(EXTRACTED INFORMATION)

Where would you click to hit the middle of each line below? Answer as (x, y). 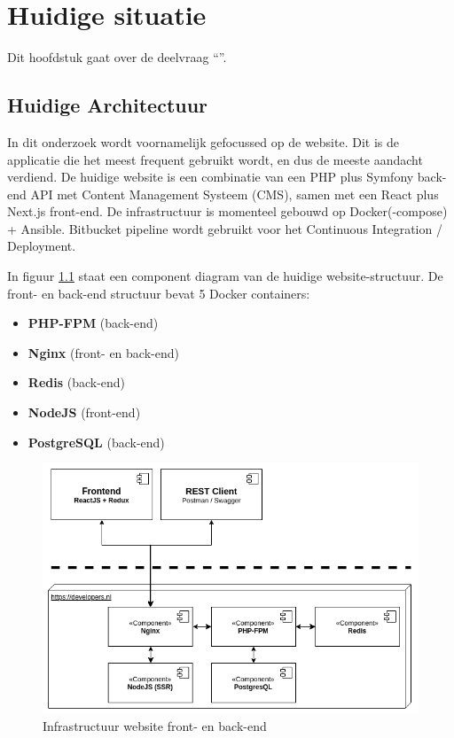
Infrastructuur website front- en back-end (155, 726)
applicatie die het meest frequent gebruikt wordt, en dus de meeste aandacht (215, 159)
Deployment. (42, 246)
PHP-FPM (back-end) (93, 323)
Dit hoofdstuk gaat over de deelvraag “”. (117, 57)
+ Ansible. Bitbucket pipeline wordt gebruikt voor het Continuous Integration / (225, 228)
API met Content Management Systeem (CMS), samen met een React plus (235, 194)
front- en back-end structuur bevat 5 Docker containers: (159, 293)
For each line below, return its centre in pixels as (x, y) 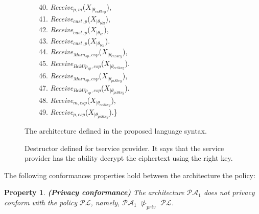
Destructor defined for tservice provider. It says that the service (124, 148)
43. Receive (56, 40)
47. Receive (56, 87)
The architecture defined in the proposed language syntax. (116, 130)
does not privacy (229, 192)
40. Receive (56, 7)
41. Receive (56, 18)
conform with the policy (41, 202)
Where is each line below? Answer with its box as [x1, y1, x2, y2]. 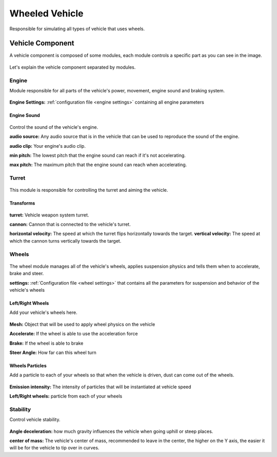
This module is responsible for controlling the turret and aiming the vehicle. [9, 187, 168, 193]
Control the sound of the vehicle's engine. [9, 124, 98, 130]
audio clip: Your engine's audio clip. [9, 143, 86, 149]
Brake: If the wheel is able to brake [9, 340, 84, 346]
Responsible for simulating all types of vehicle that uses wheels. [9, 26, 145, 32]
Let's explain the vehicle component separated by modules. [9, 64, 136, 70]
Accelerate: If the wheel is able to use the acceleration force [9, 331, 138, 337]
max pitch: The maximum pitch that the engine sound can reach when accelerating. [9, 162, 187, 168]
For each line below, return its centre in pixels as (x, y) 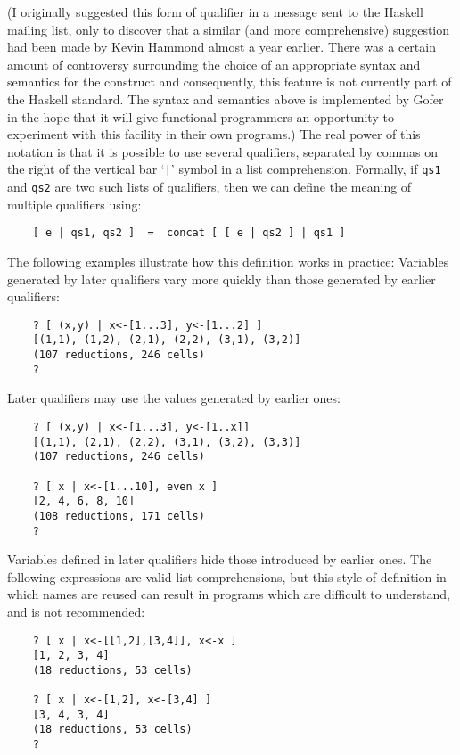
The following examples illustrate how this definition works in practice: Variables (228, 261)
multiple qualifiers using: (74, 204)
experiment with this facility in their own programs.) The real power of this (214, 134)
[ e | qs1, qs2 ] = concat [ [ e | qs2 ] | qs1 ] (189, 233)
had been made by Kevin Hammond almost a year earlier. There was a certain (222, 47)
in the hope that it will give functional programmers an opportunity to (201, 116)
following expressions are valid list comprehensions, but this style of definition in (227, 576)
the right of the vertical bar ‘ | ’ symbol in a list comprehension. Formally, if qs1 (224, 169)
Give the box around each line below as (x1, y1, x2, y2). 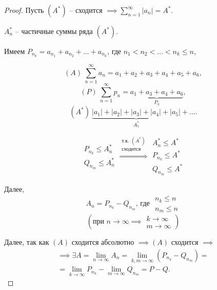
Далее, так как (4, 237, 49, 247)
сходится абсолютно (71, 237, 134, 247)
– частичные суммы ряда (15, 26, 93, 36)
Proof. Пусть (4, 5, 44, 15)
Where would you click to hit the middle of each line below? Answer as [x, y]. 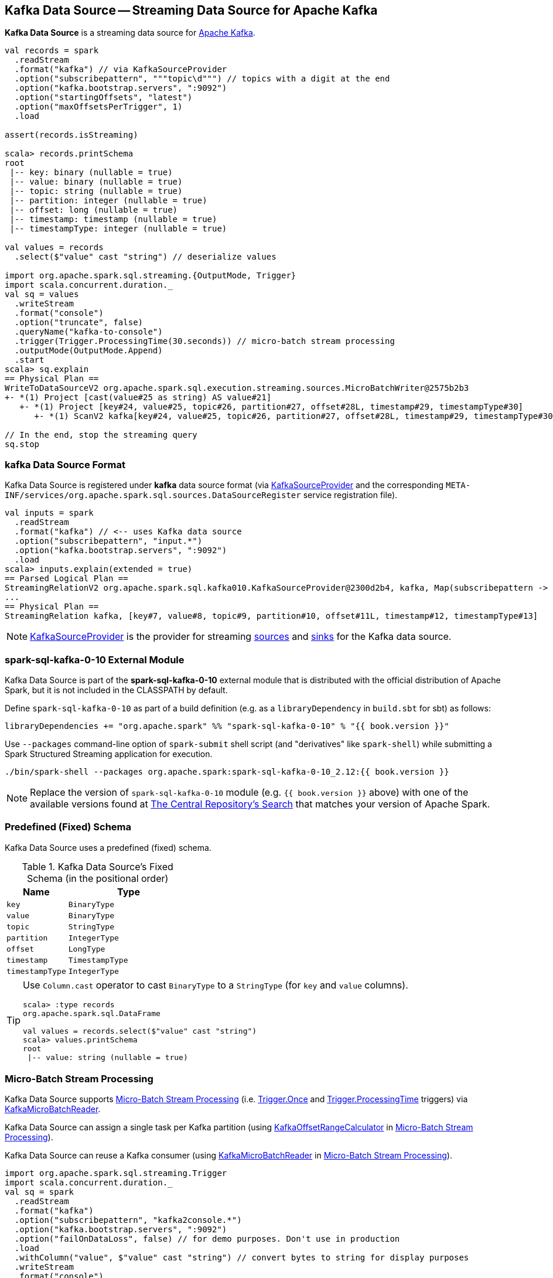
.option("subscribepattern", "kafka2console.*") [128, 1220]
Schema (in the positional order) [98, 878]
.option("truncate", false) [79, 323]
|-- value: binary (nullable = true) [96, 182]
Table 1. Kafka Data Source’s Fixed [98, 866]
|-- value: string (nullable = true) [107, 1057]
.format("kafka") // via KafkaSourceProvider [121, 69]
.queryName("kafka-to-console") [88, 332]
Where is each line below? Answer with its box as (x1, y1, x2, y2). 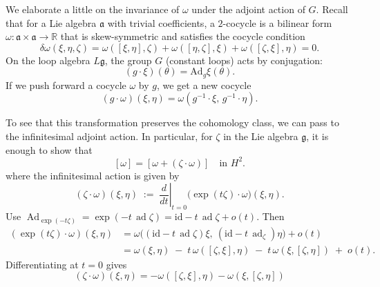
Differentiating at (6, 257, 79, 271)
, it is (306, 129, 329, 143)
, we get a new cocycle (156, 77, 251, 92)
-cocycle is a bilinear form (222, 15, 332, 30)
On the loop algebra (6, 52, 91, 67)
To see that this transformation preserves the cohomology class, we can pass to (6, 115, 339, 130)
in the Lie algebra (223, 129, 298, 143)
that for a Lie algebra (6, 15, 97, 30)
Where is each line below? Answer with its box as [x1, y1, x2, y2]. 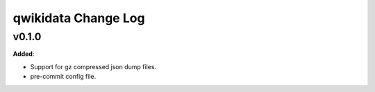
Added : [12, 50, 35, 58]
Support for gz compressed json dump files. [30, 62, 156, 71]
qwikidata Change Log [12, 10, 145, 26]
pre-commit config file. [30, 73, 97, 81]
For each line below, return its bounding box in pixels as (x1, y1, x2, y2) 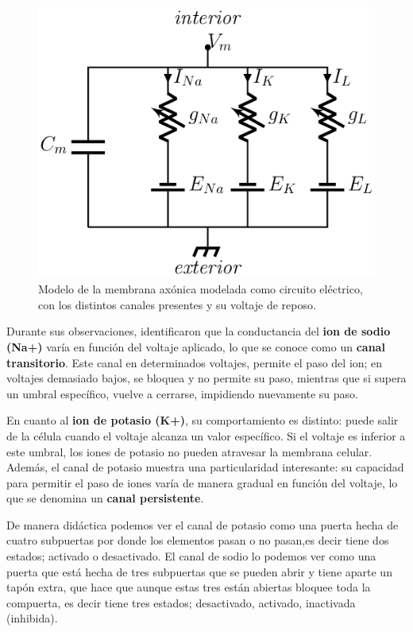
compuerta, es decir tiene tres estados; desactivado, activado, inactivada (6, 594, 356, 611)
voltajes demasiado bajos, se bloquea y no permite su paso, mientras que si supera (6, 370, 407, 386)
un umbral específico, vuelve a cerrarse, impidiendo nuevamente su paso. (6, 385, 359, 401)
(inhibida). (6, 610, 58, 626)
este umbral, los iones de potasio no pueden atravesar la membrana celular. (6, 443, 372, 459)
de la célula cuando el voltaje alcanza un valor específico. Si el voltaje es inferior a (6, 427, 406, 444)
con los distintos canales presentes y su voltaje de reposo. (38, 296, 316, 312)
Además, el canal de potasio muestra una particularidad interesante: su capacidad (6, 459, 404, 475)
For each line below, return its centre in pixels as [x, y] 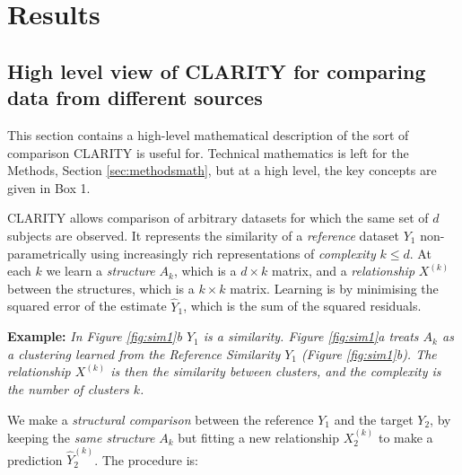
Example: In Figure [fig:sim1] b [95, 336]
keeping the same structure [81, 437]
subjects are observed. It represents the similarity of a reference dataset [204, 235]
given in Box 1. [49, 187]
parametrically [47, 253]
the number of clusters [68, 388]
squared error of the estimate [87, 306]
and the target [374, 419]
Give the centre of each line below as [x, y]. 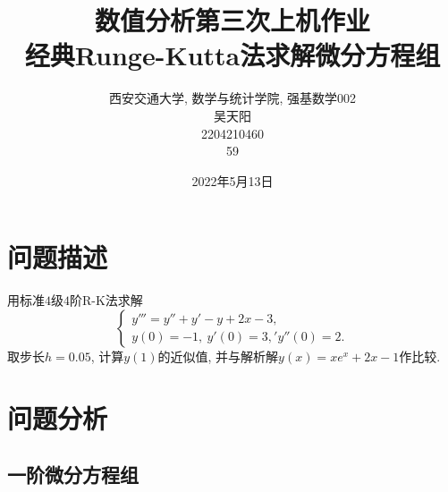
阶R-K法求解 [106, 300]
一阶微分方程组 [73, 475]
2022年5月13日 [232, 180]
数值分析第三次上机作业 [232, 20]
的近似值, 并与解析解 [218, 356]
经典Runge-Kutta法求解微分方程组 [232, 55]
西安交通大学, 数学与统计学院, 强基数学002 [232, 98]

(End EXTRACTED INFORMATION)

EXERCISE DESCRIPTION
Keep to the stretch from the line containing "voltajes demasiado bajos, se" through the line containing "and the target [374, 419]", both ends included, and copy it exactly from the listing above, minus the pictures.

OUTPUT BELOW
voltajes demasiado bajos, se bloquea y no permite su paso, mientras que si supera (6, 370, 407, 386)
un umbral específico, vuelve a cerrarse, impidiendo nuevamente su paso. (6, 385, 359, 401)
(inhibida). (6, 610, 58, 626)
este umbral, los iones de potasio no pueden atravesar la membrana celular. (6, 443, 372, 459)
de la célula cuando el voltaje alcanza un valor específico. Si el voltaje es inferior a (6, 427, 406, 444)
con los distintos canales presentes y su voltaje de reposo. (38, 296, 316, 312)
Además, el canal de potasio muestra una particularidad interesante: su capacidad (6, 459, 404, 475)
For each line below, return its centre in pixels as [x, y] 
Example: In Figure [fig:sim1] b [95, 336]
keeping the same structure [81, 437]
subjects are observed. It represents the similarity of a reference dataset [204, 235]
given in Box 1. [49, 187]
parametrically [47, 253]
the number of clusters [68, 388]
squared error of the estimate [87, 306]
and the target [374, 419]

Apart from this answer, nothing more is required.